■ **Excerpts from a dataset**
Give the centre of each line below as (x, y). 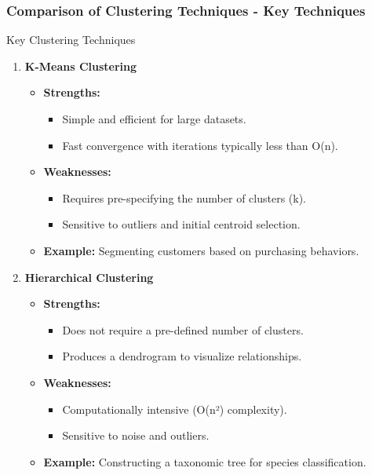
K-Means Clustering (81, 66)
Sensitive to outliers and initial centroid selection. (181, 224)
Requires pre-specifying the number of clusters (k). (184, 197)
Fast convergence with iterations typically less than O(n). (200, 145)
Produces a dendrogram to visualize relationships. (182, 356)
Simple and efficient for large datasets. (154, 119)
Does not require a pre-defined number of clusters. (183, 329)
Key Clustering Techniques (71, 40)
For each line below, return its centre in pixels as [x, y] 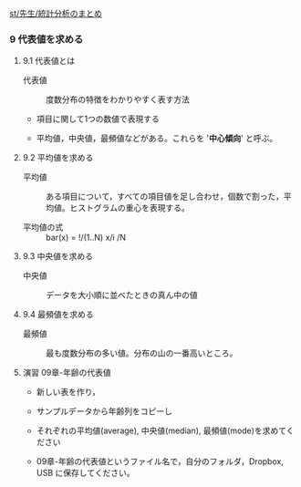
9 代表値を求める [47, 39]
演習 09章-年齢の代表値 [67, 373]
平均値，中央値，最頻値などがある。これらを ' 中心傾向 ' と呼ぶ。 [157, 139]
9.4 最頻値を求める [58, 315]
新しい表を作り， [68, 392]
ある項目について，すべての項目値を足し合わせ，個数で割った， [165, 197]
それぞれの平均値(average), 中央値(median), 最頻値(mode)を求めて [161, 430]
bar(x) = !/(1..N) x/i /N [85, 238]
...
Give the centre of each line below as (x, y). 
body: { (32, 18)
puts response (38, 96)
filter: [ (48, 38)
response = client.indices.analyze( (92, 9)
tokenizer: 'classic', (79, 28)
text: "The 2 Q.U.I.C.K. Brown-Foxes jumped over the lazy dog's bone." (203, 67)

■ **Required work**
Within the entries above, the lines from the one containing "Key Clustering Techniques (71, 40)" through the one containing "bar(x) = !/(1..N) x/i /N [85, 238]" are to be transcribed exactly, ends included, pictures excluded.

■ **The answer**
Key Clustering Techniques (71, 40)
For each line below, return its centre in pixels as [x, y] 
9 代表値を求める [47, 39]
演習 09章-年齢の代表値 [67, 373]
平均値，中央値，最頻値などがある。これらを ' 中心傾向 ' と呼ぶ。 [157, 139]
9.4 最頻値を求める [58, 315]
新しい表を作り， [68, 392]
ある項目について，すべての項目値を足し合わせ，個数で割った， [165, 197]
それぞれの平均値(average), 中央値(median), 最頻値(mode)を求めて [161, 430]
bar(x) = !/(1..N) x/i /N [85, 238]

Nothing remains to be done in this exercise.